**Activity:**
Scan the entries below. Return every line that includes "wood".

::: Given records

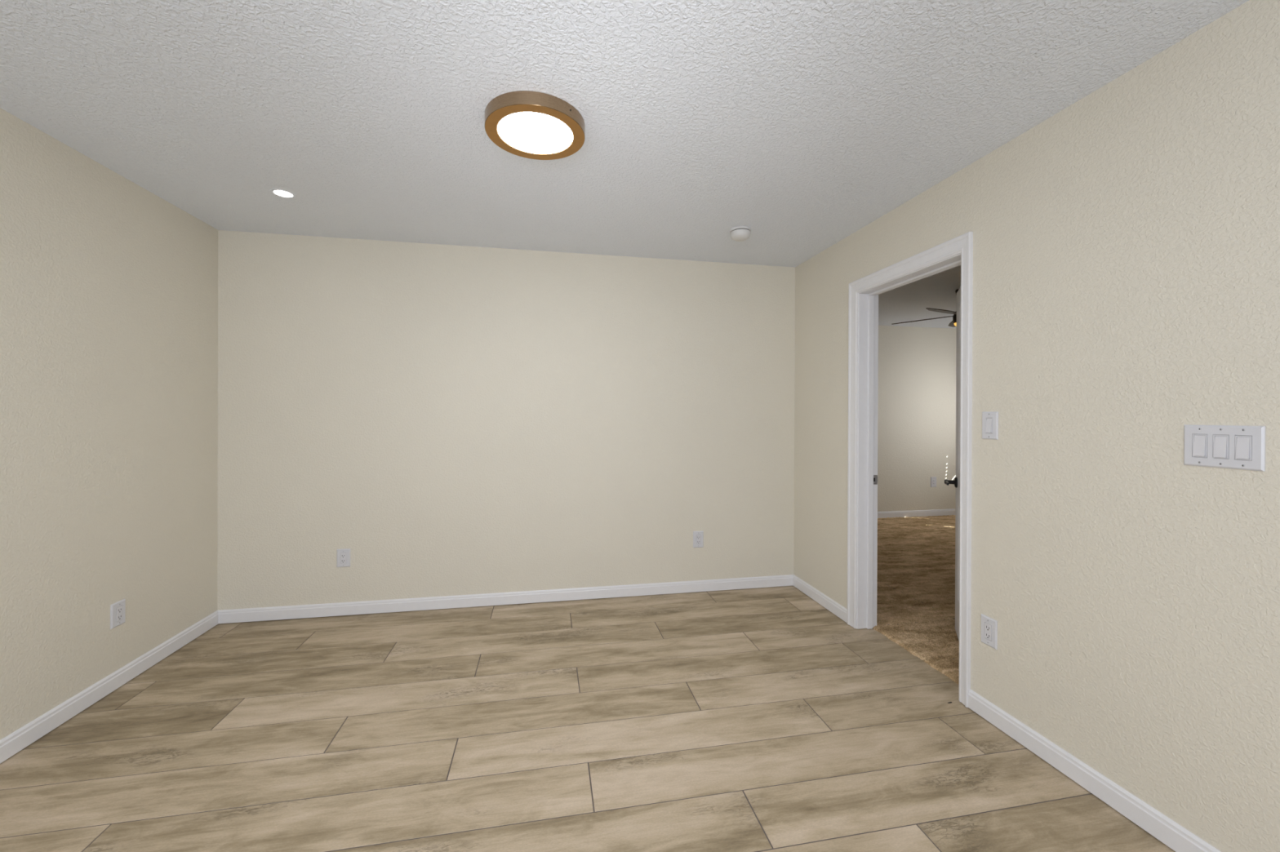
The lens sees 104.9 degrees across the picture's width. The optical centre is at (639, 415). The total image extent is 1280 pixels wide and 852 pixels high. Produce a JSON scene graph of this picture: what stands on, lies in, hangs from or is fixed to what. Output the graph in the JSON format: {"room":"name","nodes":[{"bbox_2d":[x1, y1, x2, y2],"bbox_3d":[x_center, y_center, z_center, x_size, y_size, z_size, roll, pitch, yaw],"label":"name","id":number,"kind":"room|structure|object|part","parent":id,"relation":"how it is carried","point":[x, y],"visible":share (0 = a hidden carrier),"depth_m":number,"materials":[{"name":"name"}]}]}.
{"room":"empty room","nodes":[
{"label":"empty room","id":0,"kind":"room"},
{"bbox_2d":[0,107,217,739],"bbox_3d":[-2.226,0.105,0.683,0.120,2.490,4.800,0,0,-11],"label":"wall","id":1,"kind":"structure","parent":0,"point":[108,288],"depth_m":2.21,"materials":[{"name":"beige paint"}]},
{"bbox_2d":[0,610,218,763],"bbox_3d":[-2.166,1.256,0.698,0.013,0.080,4.800,0,0,-11],"label":"baseboard","id":2,"kind":"structure","parent":1,"relation":"attached to","point":[19,740],"depth_m":2.22,"materials":[{"name":"white paint"}]},
{"bbox_2d":[110,599,125,629],"bbox_3d":[-2.481,0.945,2.342,0.008,0.114,0.079,0,0,-11],"label":"wall outlet","id":3,"kind":"object","parent":1,"relation":"attached to","point":[117,609],"visible":1,"depth_m":2.33,"materials":[{"name":"white plastic"}]},
{"bbox_2d":[116,605,122,622],"bbox_3d":[-2.481,0.945,2.345,0.007,0.066,0.032,0,0,-11],"label":"receptacle","id":4,"kind":"object","parent":3,"relation":"attached to","point":[119,608],"depth_m":2.34,"materials":[{"name":"plastic"}]},
{"bbox_2d":[217,230,795,610],"bbox_3d":[-0.786,0.105,3.462,3.990,2.490,0.120,0,0,-11],"label":"wall","id":5,"kind":"structure","parent":0,"point":[455,420],"depth_m":3.36,"materials":[{"name":"beige paint"}]},
{"bbox_2d":[336,548,350,567],"bbox_3d":[-1.917,0.924,3.183,0.080,0.116,0.008,0,0,-11],"label":"wall outlet","id":6,"kind":"object","parent":5,"relation":"attached to","point":[343,557],"visible":1,"depth_m":3.18,"materials":[{"name":"white plastic"}]},
{"bbox_2d":[340,552,346,563],"bbox_3d":[-1.917,0.924,3.183,0.032,0.066,0.007,0,0,-11],"label":"receptacle","id":7,"kind":"object","parent":6,"relation":"attached to","point":[343,555],"depth_m":3.18,"materials":[{"name":"plastic"}]},
{"bbox_2d":[217,574,793,623],"bbox_3d":[-0.719,1.256,3.410,3.870,0.080,0.013,0,0,-11],"label":"baseboard","id":8,"kind":"structure","parent":5,"relation":"attached to","point":[300,611],"depth_m":3.35,"materials":[{"name":"white paint"}]},
{"bbox_2d":[693,531,703,547],"bbox_3d":[0.430,0.916,3.631,0.078,0.120,0.008,0,0,-11],"label":"wall outlet","id":9,"kind":"object","parent":5,"relation":"attached to","point":[698,536],"visible":1,"depth_m":3.63,"materials":[{"name":"white plastic"}]},
{"bbox_2d":[696,534,700,544],"bbox_3d":[0.430,0.916,3.631,0.032,0.066,0.007,0,0,-11],"label":"receptacle","id":10,"kind":"object","parent":9,"relation":"attached to","point":[698,536],"depth_m":3.63,"materials":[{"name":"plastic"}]},
{"bbox_2d":[0,585,1175,851],"bbox_3d":[-0.225,1.337,1.068,4.005,0.060,4.840,0,0,-11],"label":"floor","id":11,"kind":"structure","parent":0,"point":[757,719],"depth_m":1.93,"materials":[{"name":"brown wood"}]},
{"bbox_2d":[0,0,1248,328],"bbox_3d":[1.573,-1.189,2.454,8.239,0.120,7.064,0,0,-11],"label":"ceiling","id":12,"kind":"structure","parent":0,"point":[800,124],"depth_m":1.79,"materials":[{"name":"white paint"}]},
{"bbox_2d":[269,188,297,199],"bbox_3d":[-1.839,-1.141,2.539,0.116,0.003,0.116,0,0,-11],"label":"recessed light","id":13,"kind":"object","parent":12,"relation":"in","point":[283,193],"visible":1,"depth_m":2.54,"materials":[{"name":"white paint"}]},
{"bbox_2d":[484,90,585,159],"bbox_3d":[-0.405,-1.111,1.911,0.379,0.050,0.379,0,0,-11],"label":"flush ceiling light","id":14,"kind":"object","parent":12,"relation":"attached to","point":[537,126],"visible":1,"depth_m":1.85,"materials":[{"name":"brown metal"}]},
{"bbox_2d":[497,111,573,154],"bbox_3d":[-0.405,-1.088,1.911,0.286,0.003,0.286,0,0,-11],"label":"diffuser","id":15,"kind":"object","parent":14,"relation":"attached to","point":[517,132],"depth_m":1.89,"materials":[{"name":"white"}]},
{"bbox_2d":[729,226,751,241],"bbox_3d":[0.614,-1.103,3.013,0.126,0.062,0.126,0,0,-11],"label":"smoke detector","id":16,"kind":"object","parent":12,"relation":"attached to","point":[739,233],"visible":1,"depth_m":2.97,"materials":[{"name":"plastic"}]},
{"bbox_2d":[891,288,959,327],"bbox_3d":[2.913,-0.960,4.374,1.110,0.336,1.065,0,0,-11],"label":"ceiling fan","id":17,"kind":"object","parent":12,"relation":"hanging from","point":[953,323],"visible":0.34,"depth_m":4.42,"materials":[{"name":"brown metal"}]},
{"bbox_3d":[2.664,-0.895,4.642,0.530,0.037,0.144,0,0,43],"label":"blade","id":18,"kind":"part","parent":17,"relation":"part of","materials":[{"name":"brown wood"}]},
{"bbox_3d":[2.627,-0.895,4.253,0.530,0.037,0.144,0,0,-32],"label":"blade","id":19,"kind":"part","parent":17,"relation":"part of","materials":[{"name":"brown wood"}]},
{"bbox_3d":[3.044,-0.894,4.709,0.144,0.037,0.530,0,0,27],"label":"blade","id":20,"kind":"part","parent":17,"relation":"part of","materials":[{"name":"brown wood"}]},
{"bbox_2d":[873,515,959,684],"bbox_3d":[3.309,1.304,3.902,4.028,0.025,4.644,0,0,-11],"label":"floor","id":21,"kind":"structure","parent":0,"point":[916,555],"depth_m":3.72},
{"bbox_2d":[877,325,956,511],"bbox_3d":[2.877,0.113,6.241,4.248,2.490,0.120,0,0,-11],"label":"wall","id":22,"kind":"structure","parent":0,"point":[917,410],"depth_m":6.30,"materials":[{"name":"beige paint"}]},
{"bbox_2d":[877,508,955,518],"bbox_3d":[2.890,1.256,6.179,3.998,0.080,0.013,0,0,-11],"label":"baseboard","id":23,"kind":"structure","parent":22,"relation":"attached to","point":[933,512],"depth_m":6.29,"materials":[{"name":"white paint"}]},
{"bbox_2d":[930,476,936,487],"bbox_3d":[3.789,0.862,6.352,0.085,0.130,0.008,0,0,-11],"label":"wall outlet","id":24,"kind":"object","parent":22,"relation":"attached to","point":[933,479],"visible":1,"depth_m":6.35,"materials":[{"name":"white plastic"}]},
{"bbox_2d":[793,0,1279,851],"bbox_3d":[1.507,0.116,2.435,0.130,2.490,6.844,0,0,-11],"label":"wall","id":25,"kind":"structure","parent":0,"point":[1126,295],"depth_m":1.61,"materials":[{"name":"beige paint"}]},
{"bbox_2d":[792,574,847,622],"bbox_3d":[1.240,1.264,3.431,0.013,0.080,0.705,0,0,-11],"label":"baseboard","id":26,"kind":"structure","parent":25,"relation":"attached to","point":[827,602],"depth_m":3.37,"materials":[{"name":"white paint"}]},
{"bbox_2d":[873,475,877,484],"bbox_3d":[1.445,0.396,3.024,0.046,0.058,0.006,0,0,-18],"label":"strike plate","id":27,"kind":"object","parent":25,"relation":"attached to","point":[875,477],"visible":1,"depth_m":3.02,"materials":[{"name":"silver metal"}]},
{"bbox_2d":[857,253,960,629],"bbox_3d":[1.467,0.274,2.645,0.134,2.067,0.795,0,0,-11],"label":"door frame","id":28,"kind":"structure","parent":25,"relation":"attached to","point":[868,326],"depth_m":3.01,"materials":[{"name":"white paint"}]},
{"bbox_2d":[847,231,973,707],"bbox_3d":[1.391,0.243,2.642,0.018,2.128,0.897,0,0,-11],"label":"trim","id":29,"kind":"structure","parent":25,"relation":"attached to","point":[962,245],"depth_m":2.25,"materials":[{"name":"white paint"}]},
{"bbox_2d":[944,286,960,640],"bbox_3d":[1.755,0.277,2.633,0.161,2.025,0.766,0,0,27],"label":"door","id":30,"kind":"structure","parent":25,"relation":"in","point":[956,482],"depth_m":2.88,"materials":[{"name":"white paint"}]},
{"bbox_3d":[1.834,0.399,2.900,0.063,0.062,0.136,0,0,27],"label":"handle","id":31,"kind":"part","parent":30,"relation":"part of","materials":[{"name":"black metal"}]},
{"bbox_2d":[981,613,997,649],"bbox_3d":[1.495,0.928,2.112,0.008,0.122,0.077,0,0,-11],"label":"wall outlet","id":32,"kind":"object","parent":25,"relation":"attached to","point":[988,625],"visible":1,"depth_m":2.10,"materials":[{"name":"white plastic"}]},
{"bbox_2d":[984,622,991,640],"bbox_3d":[1.495,0.928,2.112,0.007,0.066,0.032,0,0,-11],"label":"receptacle","id":33,"kind":"object","parent":32,"relation":"attached to","point":[988,626],"depth_m":2.11,"materials":[{"name":"plastic"}]},
{"bbox_2d":[982,411,998,439],"bbox_3d":[1.497,0.044,2.110,0.012,0.118,0.076,0,0,-11],"label":"light switch","id":34,"kind":"object","parent":25,"relation":"attached to","point":[989,420],"visible":1,"depth_m":2.10,"materials":[{"name":"white plastic"}]},
{"bbox_3d":[1.499,0.044,2.111,0.006,0.066,0.032,0,0,-11],"label":"switch frame","id":35,"kind":"part","parent":34,"relation":"part of","materials":[{"name":"white plastic"}]},
{"bbox_2d":[968,688,1221,851],"bbox_3d":[1.774,1.271,0.633,0.013,0.080,3.198,0,0,-11],"label":"baseboard","id":36,"kind":"structure","parent":25,"relation":"attached to","point":[1180,839],"depth_m":1.69,"materials":[{"name":"white paint"}]},
{"bbox_2d":[1183,424,1265,471],"bbox_3d":[1.635,0.089,1.385,0.012,0.120,0.168,0,0,-11],"label":"light switch","id":37,"kind":"object","parent":25,"relation":"attached to","point":[1224,446],"visible":1,"depth_m":1.38,"materials":[{"name":"white plastic"}]},
{"bbox_3d":[1.628,0.089,1.431,0.006,0.066,0.032,0,0,-11],"label":"switch frame","id":38,"kind":"part","parent":37,"relation":"part of","materials":[{"name":"white plastic"}]},
{"bbox_3d":[1.637,0.089,1.386,0.006,0.066,0.032,0,0,-11],"label":"switch frame","id":39,"kind":"part","parent":37,"relation":"part of","materials":[{"name":"white plastic"}]},
{"bbox_3d":[1.645,0.089,1.341,0.006,0.066,0.032,0,0,-11],"label":"switch frame","id":40,"kind":"part","parent":37,"relation":"part of","materials":[{"name":"white plastic"}]}
]}

::::::

**Expected answer:**
{"bbox_2d":[0,585,1175,851],"bbox_3d":[-0.225,1.337,1.068,4.005,0.060,4.840,0,0,-11],"label":"floor","id":11,"kind":"structure","parent":0,"point":[757,719],"depth_m":1.93,"materials":[{"name":"brown wood"}]},
{"bbox_3d":[2.664,-0.895,4.642,0.530,0.037,0.144,0,0,43],"label":"blade","id":18,"kind":"part","parent":17,"relation":"part of","materials":[{"name":"brown wood"}]},
{"bbox_3d":[2.627,-0.895,4.253,0.530,0.037,0.144,0,0,-32],"label":"blade","id":19,"kind":"part","parent":17,"relation":"part of","materials":[{"name":"brown wood"}]},
{"bbox_3d":[3.044,-0.894,4.709,0.144,0.037,0.530,0,0,27],"label":"blade","id":20,"kind":"part","parent":17,"relation":"part of","materials":[{"name":"brown wood"}]},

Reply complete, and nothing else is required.